This page is currently under construction and is being  updated frequently.

We plan to say something   about the gentle art of collecting vintage watches


Essentially, it is all about what one likes and perhaps with an eye on acquiring value, too.

Many people prefer to focus on watch cases that are stainless steel or solid gold or perhaps silver. Silver cases were popular in watches in the early decades of the last century. Gold plating generally wears off.  Many great collectables were manufactured during and  just after the Second World  War,  and the cases were made of chromed brass because of restrictions and the  difficulty  in obtaining steel , post-war. These are great looking watches, if located in reasonable condition, have  an intriguing  history and are  frequently  well positioned items upon which to base a collection.  The ROLEX  TUDOR  that is touched on in our home page is a good example here.

ROLEX TUDOR (250) (circa 1947)

At the heart of the watch  is the movement,  that amazing complex arrangement of parts that makes it tick, keeps time and that  has controlled the worlds of commerce, exploration and marine and aeronautical navigation since mechanical watches were first invented many hundreds of   years ago.  Planetary mechanics aside, it could be argued that it is  our  human measurement, control and management of time that  keeps our respective worlds spinning.

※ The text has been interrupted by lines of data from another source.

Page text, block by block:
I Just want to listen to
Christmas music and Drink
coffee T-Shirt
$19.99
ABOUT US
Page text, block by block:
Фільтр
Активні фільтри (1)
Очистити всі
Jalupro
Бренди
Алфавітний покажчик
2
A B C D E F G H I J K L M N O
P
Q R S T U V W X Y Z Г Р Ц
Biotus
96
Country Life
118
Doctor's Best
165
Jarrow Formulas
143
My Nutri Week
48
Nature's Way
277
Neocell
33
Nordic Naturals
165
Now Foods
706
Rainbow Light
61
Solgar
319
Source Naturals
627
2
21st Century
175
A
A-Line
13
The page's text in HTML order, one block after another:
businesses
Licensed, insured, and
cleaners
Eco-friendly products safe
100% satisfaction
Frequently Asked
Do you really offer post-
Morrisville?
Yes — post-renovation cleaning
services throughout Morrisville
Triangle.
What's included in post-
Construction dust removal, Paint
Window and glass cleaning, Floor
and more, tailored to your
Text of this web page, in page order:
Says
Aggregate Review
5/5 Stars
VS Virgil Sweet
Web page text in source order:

What is a watch movement,  you may ask ?  Essentially, movements can be grouped onto quartz, and mechanical which  comprise manual and automatic movements. Manual movements need to be wound up regularly whereas automatic movements have a rotating finely-balance rotor  inside that winds the watch automatically depending on the movements of the wearer’s wrist.

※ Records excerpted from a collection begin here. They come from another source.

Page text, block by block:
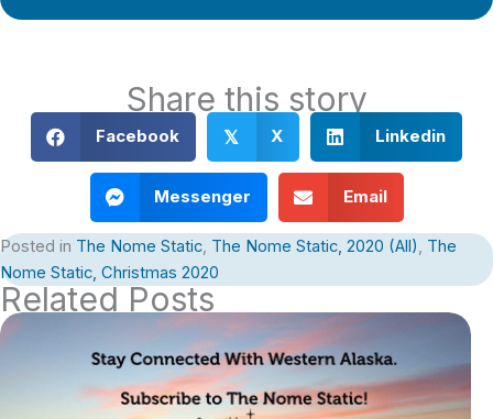
Share this story
Facebook 𝕏 X Linkedin
Messenger Email
Posted in The Nome Static, The Nome Static, 2020 (All), The
Nome Static, Christmas 2020
Related Posts
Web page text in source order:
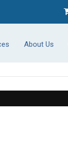
About Us
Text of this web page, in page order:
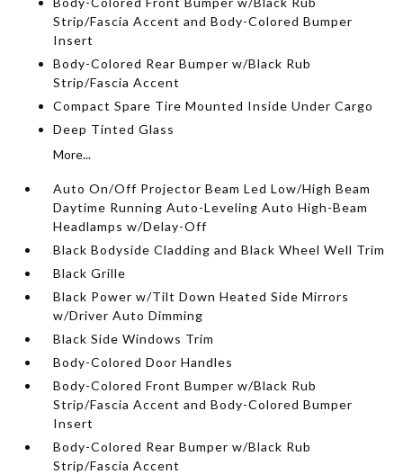
Strip/Fascia Accent and Body-Colored Bumper
Insert
Body-Colored Rear Bumper w/Black Rub
Strip/Fascia Accent
Compact Spare Tire Mounted Inside Under Cargo
Deep Tinted Glass
More...
Auto On/Off Projector Beam Led Low/High Beam
Daytime Running Auto-Leveling Auto High-Beam
Headlamps w/Delay-Off
Black Bodyside Cladding and Black Wheel Well Trim
Black Grille
Black Power w/Tilt Down Heated Side Mirrors
w/Driver Auto Dimming
Black Side Windows Trim
Body-Colored Door Handles
Body-Colored Front Bumper w/Black Rub
Strip/Fascia Accent and Body-Colored Bumper
Insert
Body-Colored Rear Bumper w/Black Rub
Strip/Fascia Accent
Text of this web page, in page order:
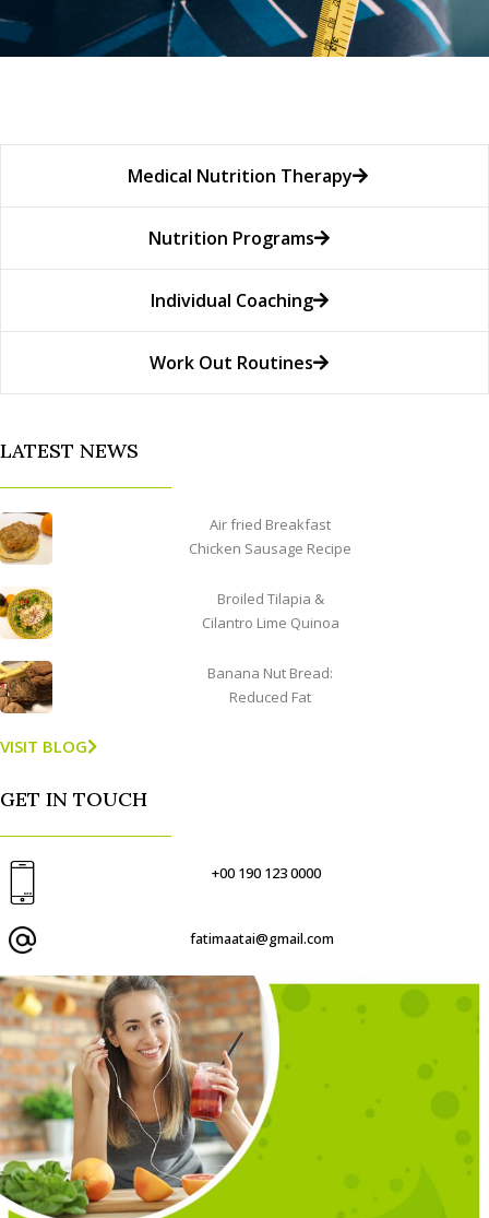
Medical Nutrition Therapy
Nutrition Programs
Individual Coaching
Work Out Routines
LATEST NEWS
Air fried Breakfast
Chicken Sausage Recipe
Broiled Tilapia &
Cilantro Lime Quinoa
Banana Nut Bread:
Reduced Fat
VISIT BLOG
GET IN TOUCH
+00 190 123 0000
fatimaatai@gmail.com
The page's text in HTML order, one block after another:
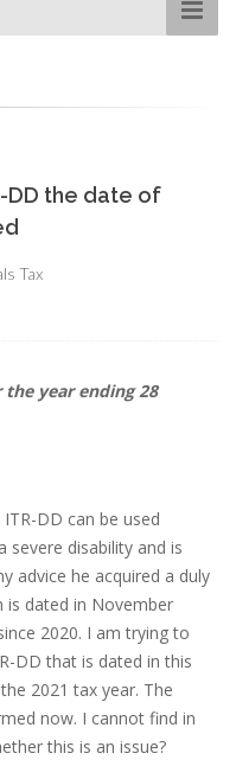
DD the date of
Tax
year ending 28
DD can be used
severe disability and is
advice he acquired a duly
is dated in November
2020. I am trying to
DD that is dated in this
2021 tax year. The
now. I cannot find in
this is an issue?

There are currently many manufactures of mechanical ( including quartz) watch movements operational today.  Many manufacturers closed during  the  “quartz  crisis” of the seventies and eighties, when cheaper quartz movements flooded the market.   Many of the older watches were powered by Felsa,  Adolf Schild  and ETA ( still prominent  today)  movements, amongst many others and these movements can be found in a variety of, including some  high end vintage and contemporary  brands today.

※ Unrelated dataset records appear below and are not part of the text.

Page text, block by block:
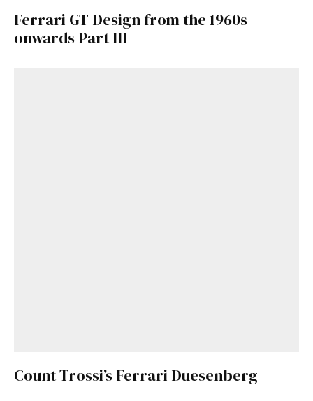
Ferrari GT Design from the 1960s
onwards Part III
Count Trossi’s Ferrari Duesenberg
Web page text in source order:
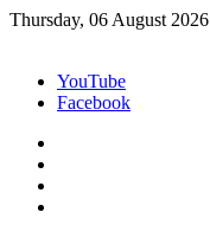
Thursday, 06 August 2026
YouTube
Facebook
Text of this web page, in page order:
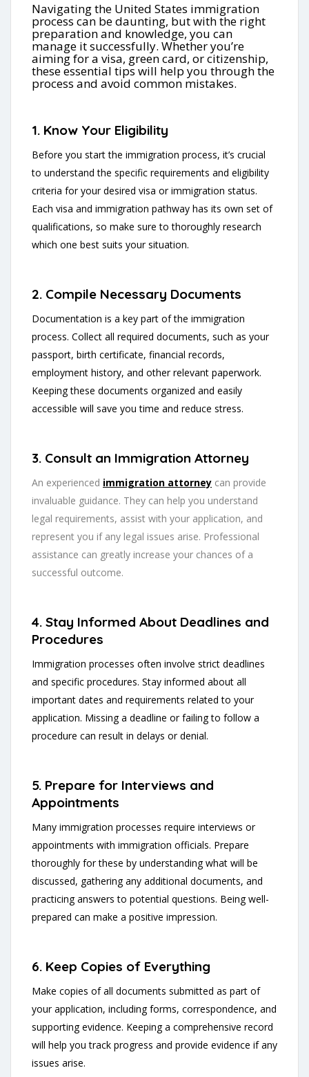
Navigating the United States immigration
process can be daunting, but with the right
preparation and knowledge, you can
manage it successfully. Whether you’re
aiming for a visa, green card, or citizenship,
these essential tips will help you through the
process and avoid common mistakes.
1. Know Your Eligibility
Before you start the immigration process, it’s crucial
to understand the specific requirements and eligibility
criteria for your desired visa or immigration status.
Each visa and immigration pathway has its own set of
qualifications, so make sure to thoroughly research
which one best suits your situation.
2. Compile Necessary Documents
Documentation is a key part of the immigration
process. Collect all required documents, such as your
passport, birth certificate, financial records,
employment history, and other relevant paperwork.
Keeping these documents organized and easily
accessible will save you time and reduce stress.
3. Consult an Immigration Attorney
An experienced immigration attorney can provide
invaluable guidance. They can help you understand
legal requirements, assist with your application, and
represent you if any legal issues arise. Professional
assistance can greatly increase your chances of a
successful outcome.
4. Stay Informed About Deadlines and
Procedures
Immigration processes often involve strict deadlines
and specific procedures. Stay informed about all
important dates and requirements related to your
application. Missing a deadline or failing to follow a
procedure can result in delays or denial.
5. Prepare for Interviews and
Appointments
Many immigration processes require interviews or
appointments with immigration officials. Prepare
thoroughly for these by understanding what will be
discussed, gathering any additional documents, and
practicing answers to potential questions. Being well-
prepared can make a positive impression.
6. Keep Copies of Everything
Make copies of all documents submitted as part of
your application, including forms, correspondence, and
supporting evidence. Keeping a comprehensive record
will help you track progress and provide evidence if any
issues arise.
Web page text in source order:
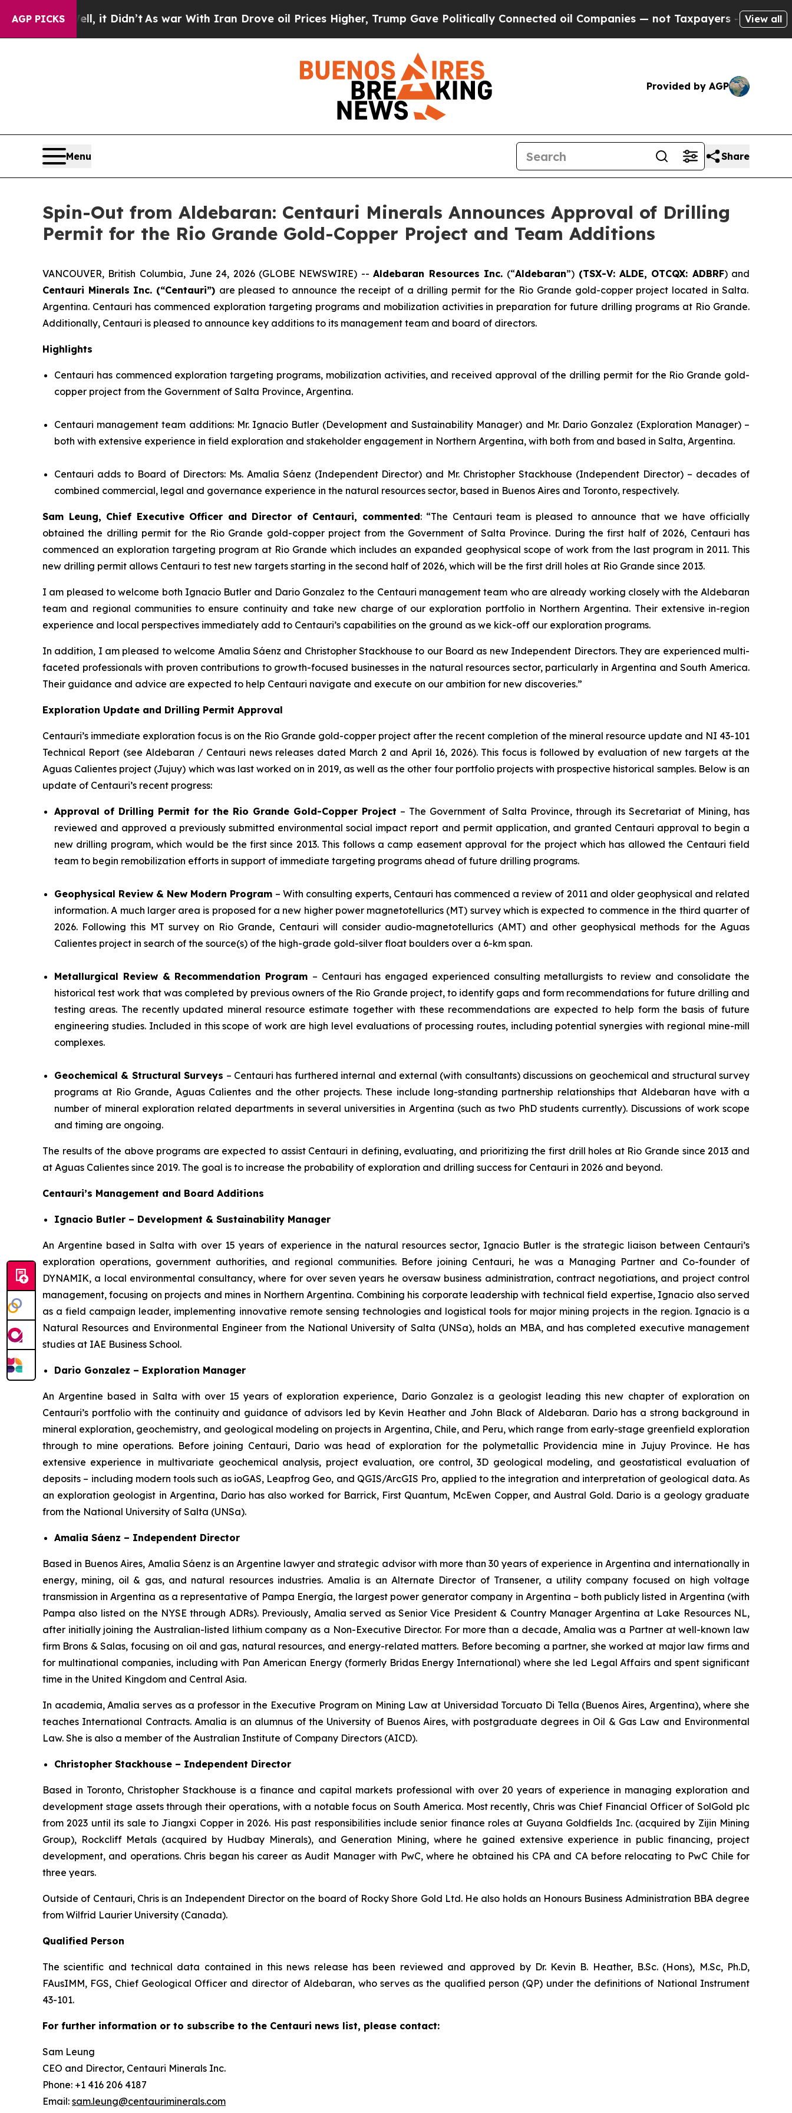
AGP PICKS
it Didn’tAs war With Iran Drove oil Prices Higher, Trump Gave Politically Connected oil Companies — not Taxpayers — the Chance to Cash in
View all
Provided by AGP
Menu Share
Spin-Out from Aldebaran: Centauri Minerals Announces Approval of Drilling
Permit for the Rio Grande Gold-Copper Project and Team Additions
VANCOUVER, British Columbia, June 24, 2026 (GLOBE NEWSWIRE) --Aldebaran Resources Inc. (“Aldebaran”) (TSX-V: ALDE, OTCQX: ADBRF) and
Centauri Minerals Inc. (“Centauri”) are pleased to announce the receipt of a drilling permit for the Rio Grande gold-copper project located in Salta.
Argentina. Centauri has commenced exploration targeting programs and mobilization activities in preparation for future drilling programs at Rio Grande.
Additionally, Centauri is pleased to announce key additions to its management team and board of directors.
Highlights
Centauri has commenced exploration targeting programs, mobilization activities, and received approval of the drilling permit for the Rio Grande gold-
copper project from the Government of Salta Province, Argentina.
Centauri management team additions: Mr. Ignacio Butler (Development and Sustainability Manager) and Mr. Dario Gonzalez (Exploration Manager) –
both with extensive experience in field exploration and stakeholder engagement in Northern Argentina, with both from and based in Salta, Argentina.
Centauri adds to Board of Directors: Ms. Amalia Sáenz (Independent Director) and Mr. Christopher Stackhouse (Independent Director) – decades of
combined commercial, legal and governance experience in the natural resources sector, based in Buenos Aires and Toronto, respectively.
Sam Leung, Chief Executive Officer and Director of Centauri, commented: “The Centauri team is pleased to announce that we have officially
obtained the drilling permit for the Rio Grande gold-copper project from the Government of Salta Province. During the first half of 2026, Centauri has
commenced an exploration targeting program at Rio Grande which includes an expanded geophysical scope of work from the last program in 2011. This
new drilling permit allows Centauri to test new targets starting in the second half of 2026, which will be the first drill holes at Rio Grande since 2013.
I am pleased to welcome both Ignacio Butler and Dario Gonzalez to the Centauri management team who are already working closely with the Aldebaran
team and regional communities to ensure continuity and take new charge of our exploration portfolio in Northern Argentina. Their extensive in-region
experience and local perspectives immediately add to Centauri’s capabilities on the ground as we kick-off our exploration programs.
In addition, I am pleased to welcome Amalia Sáenz and Christopher Stackhouse to our Board as new Independent Directors. They are experienced multi-
faceted professionals with proven contributions to growth-focused businesses in the natural resources sector, particularly in Argentina and South America.
Their guidance and advice are expected to help Centauri navigate and execute on our ambition for new discoveries.”
Exploration Update and Drilling Permit Approval
Centauri’s immediate exploration focus is on the Rio Grande gold-copper project after the recent completion of the mineral resource update and NI 43-101
Technical Report (see Aldebaran / Centauri news releases dated March 2 and April 16, 2026). This focus is followed by evaluation of new targets at the
Aguas Calientes project (Jujuy) which was last worked on in 2019, as well as the other four portfolio projects with prospective historical samples. Below is an
update of Centauri’s recent progress:
Approval of Drilling Permit for the Rio Grande Gold-Copper Project – The Government of Salta Province, through its Secretariat of Mining, has
reviewed and approved a previously submitted environmental social impact report and permit application, and granted Centauri approval to begin a
new drilling program, which would be the first since 2013. This follows a camp easement approval for the project which has allowed the Centauri field
team to begin remobilization efforts in support of immediate targeting programs ahead of future drilling programs.
Geophysical Review & New Modern Program – With consulting experts, Centauri has commenced a review of 2011 and older geophysical and related
information. A much larger area is proposed for a new higher power magnetotellurics (MT) survey which is expected to commence in the third quarter of
2026. Following this MT survey on Rio Grande, Centauri will consider audio-magnetotellurics (AMT) and other geophysical methods for the Aguas
Calientes project in search of the source(s) of the high-grade gold-silver float boulders over a 6-km span.
Metallurgical Review & Recommendation Program – Centauri has engaged experienced consulting metallurgists to review and consolidate the
historical test work that was completed by previous owners of the Rio Grande project, to identify gaps and form recommendations for future drilling and
testing areas. The recently updated mineral resource estimate together with these recommendations are expected to help form the basis of future
engineering studies. Included in this scope of work are high level evaluations of processing routes, including potential synergies with regional mine-mill
complexes.
Geochemical & Structural Surveys – Centauri has furthered internal and external (with consultants) discussions on geochemical and structural survey
programs at Rio Grande, Aguas Calientes and the other projects. These include long-standing partnership relationships that Aldebaran have with a
number of mineral exploration related departments in several universities in Argentina (such as two PhD students currently). Discussions of work scope
and timing are ongoing.
The results of the above programs are expected to assist Centauri in defining, evaluating, and prioritizing the first drill holes at Rio Grande since 2013 and
at Aguas Calientes since 2019. The goal is to increase the probability of exploration and drilling success for Centauri in 2026 and beyond.
Centauri’s Management and Board Additions
Ignacio Butler – Development & Sustainability Manager
An Argentine based in Salta with over 15 years of experience in the natural resources sector, Ignacio Butler is the strategic liaison between Centauri’s
exploration operations, government authorities, and regional communities. Before joining Centauri, he was a Managing Partner and Co-founder of
DYNAMIK, a local environmental consultancy, where for over seven years he oversaw business administration, contract negotiations, and project control
management, focusing on projects and mines in Northern Argentina. Combining his corporate leadership with technical field expertise, Ignacio also served
as a field campaign leader, implementing innovative remote sensing technologies and logistical tools for major mining projects in the region. Ignacio is a
Natural Resources and Environmental Engineer from the National University of Salta (UNSa), holds an MBA, and has completed executive management
studies at IAE Business School.
Dario Gonzalez – Exploration Manager
An Argentine based in Salta with over 15 years of exploration experience, Dario Gonzalez is a geologist leading this new chapter of exploration on
Centauri’s portfolio with the continuity and guidance of advisors led by Kevin Heather and John Black of Aldebaran. Dario has a strong background in
mineral exploration, geochemistry, and geological modeling on projects in Argentina, Chile, and Peru, which range from early-stage greenfield exploration
through to mine operations. Before joining Centauri, Dario was head of exploration for the polymetallic Providencia mine in Jujuy Province. He has
extensive experience in multivariate geochemical analysis, project evaluation, ore control, 3D geological modeling, and geostatistical evaluation of
deposits – including modern tools such as ioGAS, Leapfrog Geo, and QGIS/ArcGIS Pro, applied to the integration and interpretation of geological data. As
an exploration geologist in Argentina, Dario has also worked for Barrick, First Quantum, McEwen Copper, and Austral Gold. Dario is a geology graduate
from the National University of Salta (UNSa).
Amalia Sáenz – Independent Director
Based in Buenos Aires, Amalia Sáenz is an Argentine lawyer and strategic advisor with more than 30 years of experience in Argentina and internationally in
energy, mining, oil & gas, and natural resources industries. Amalia is an Alternate Director of Transener, a utility company focused on high voltage
transmission in Argentina as a representative of Pampa Energía, the largest power generator company in Argentina – both publicly listed in Argentina (with
Pampa also listed on the NYSE through ADRs). Previously, Amalia served as Senior Vice President & Country Manager Argentina at Lake Resources NL,
after initially joining the Australian-listed lithium company as a Non-Executive Director. For more than a decade, Amalia was a Partner at well-known law
firm Brons & Salas, focusing on oil and gas, natural resources, and energy-related matters. Before becoming a partner, she worked at major law firms and
for multinational companies, including with Pan American Energy (formerly Bridas Energy International) where she led Legal Affairs and spent significant
time in the United Kingdom and Central Asia.
In academia, Amalia serves as a professor in the Executive Program on Mining Law at Universidad Torcuato Di Tella (Buenos Aires, Argentina), where she
teaches International Contracts. Amalia is an alumnus of the University of Buenos Aires, with postgraduate degrees in Oil & Gas Law and Environmental
Law. She is also a member of the Australian Institute of Company Directors (AICD).
Christopher Stackhouse – Independent Director
Based in Toronto, Christopher Stackhouse is a finance and capital markets professional with over 20 years of experience in managing exploration and
development stage assets through their operations, with a notable focus on South America. Most recently, Chris was Chief Financial Officer of SolGold plc
from 2023 until its sale to Jiangxi Copper in 2026. His past responsibilities include senior finance roles at Guyana Goldfields Inc. (acquired by Zijin Mining
Group), Rockcliff Metals (acquired by Hudbay Minerals), and Generation Mining, where he gained extensive experience in public financing, project
development, and operations. Chris began his career as Audit Manager with PwC, where he obtained his CPA and CA before relocating to PwC Chile for
three years.
Outside of Centauri, Chris is an Independent Director on the board of Rocky Shore Gold Ltd. He also holds an Honours Business Administration BBA degree
from Wilfrid Laurier University (Canada).
Qualified Person
The scientific and technical data contained in this news release has been reviewed and approved by Dr. Kevin B. Heather, B.Sc. (Hons), M.Sc, Ph.D,
FAusIMM, FGS, Chief Geological Officer and director of Aldebaran, who serves as the qualified person (QP) under the definitions of National Instrument
43-101.
For further information or to subscribe to the Centauri news list, please contact:
Sam Leung
CEO and Director, Centauri Minerals Inc.
Phone: +1 416 206 4187
Email: sam.leung@centauriminerals.com

There are essentially  4 “levels “of watch movement, with increasing levels of accuracy as one goes up the “scale”. These are namely  Standard , Elabore, Top and Chronometre which range in “accuracy” from perhaps 5 to 10 seconds per day to a couple of seconds per day. The word “accuracy” is in some respects  “what it is all about” with some watch geeks  believing this to be the “end all”  of everything. However, accuracy is often a function of  how a watch is worn,  positional variations and temperature being  but a few  of the factors that could  cause a watch to “drift” slightly and so  affect the accuracy of a  watch, from time to time during  their “daily wear”. This is conceptually  a little similar to maritime navigation, where a navigator has to make allowance for plotting  drift, tide wind and weather in order  to steer a “true” course.  Many manufactures quantify accuracy according to various certification processes, with the COSC certification process perhaps being the best known amongst about 8 other certification processes, all of which specify accuracy specs ranging from between about  -8secs o +8 secs up to -1s to +1s per day.